859 N.W.2d 618 (S.D. 2015), #27145, Peters v. Great Western Bank, Inc.
|Citation:||859 N.W.2d 618, 2015 SD 4|
|Opinion Judge:||GILBERTSON, Chief Justice|
|Party Name:||LAURA PETERS, Plaintiff and Appellant, v. GREAT WESTERN BANK, INC., Defendant and Appellee|
|Attorney:||TODD A. SCHWEIGER, Rapid City, South Dakota, Attorney for plaintiff and appellant. MICHAEL V. WHEELER, DeMersseman Jensen Tellinghuisen, Stanton & Huffman, LLP, Rapid City, South Dakota, Attorneys for defendant and appellee.|
|Judge Panel:||GILBERTSON, Chief Justice. ZINTER, SEVERSON, WILBUR, Justices and KONENKAMP, Retired Justice, concur. KERN, Justice, not having been a member of the Court at the time this action was assigned to the Court, did not participate. ZINTER, SEVERSON, WILBUR, Justices and KONENKAMP, Retired Justice, con...|
|Case Date:||January 28, 2015|
|Court:||Supreme Court of South Dakota|
Considered on Briefs: January 12, 2015.
APPEAL FROM THE CIRCUIT COURT OF THE SEVENTH JUDICIAL CIRCUIT PENNINGTON COUNTY, SOUTH DAKOTA. THE HONORABLE ROBERT GUSINSKY, Judge.
[¶1] Laura Peters appeals the circuit court's denial of her motion to compel discovery on Great Western Bank (the Bank), as well as the court's granting of summary judgment in favor of the Bank. She asserts that the Bank was required to join her as a defendant in two foreclosure actions and that additional time for discovery was necessary for her to answer the Bank's motion for summary judgment. We affirm.
Facts and Procedural History
[¶2] In March 2003, Peters obtained a default judgment against Barker & Little, Inc. (BLI)--a South Dakota corporation.1 BLI was a general partner in Barker & Little Limited Partnership III (BLLP). Doug Hamilton owned or operated BLI and BLLP, as well as a number of other entities including Barker & Little Manufactured Homes, Inc. (BLMHI).
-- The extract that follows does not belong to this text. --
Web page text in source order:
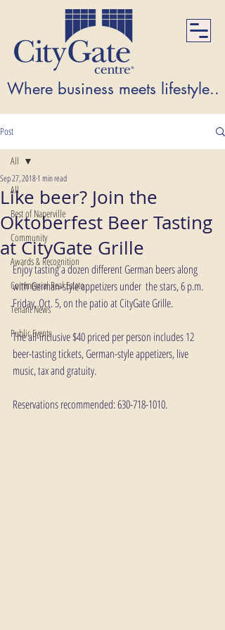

BLI was the operating entity for the management of rental properties, including property titled to BLLP. The Bank extended a line of credit to BLI secured, in part, by mobile homes and rent-to-own contracts owned by BLMHI.
[¶3] In 2008, the Bank initiated foreclosure proceedings against BLLP and BLMHI. In its action against BLLP, the Bank sought to foreclose on a real estate mortgage; against BLMHI, the Bank sought to recover the mobile homes and rent-to-own contracts used as collateral on the line of credit extended to BLI. Because of BLI's relationship with both entities, the Bank named BLI as a codefendant in each action. The Bank and Hamilton privately negotiated a settlement agreement. Pursuant to that agreement, the various Hamilton-owned entities transferred real and personal property to the Bank. The Bank did not join Peters as a defendant or otherwise notify her of these foreclosure actions.
[¶4] Upon learning of the Bank's foreclosure actions involving BLI, Peters initiated this action against the Bank, alleging fraud, conversion, deceit, and unjust enrichment. Peters made a motion to compel discovery, and the Bank responded with a motion for summary judgment. The circuit court granted the Bank's motion and denied Peters's motion as moot. Peters appeals, raising two issues:
1. Whether the Bank was required to join Peters as a defendant in its foreclosure actions against BLI, BLLP, and BLMHI.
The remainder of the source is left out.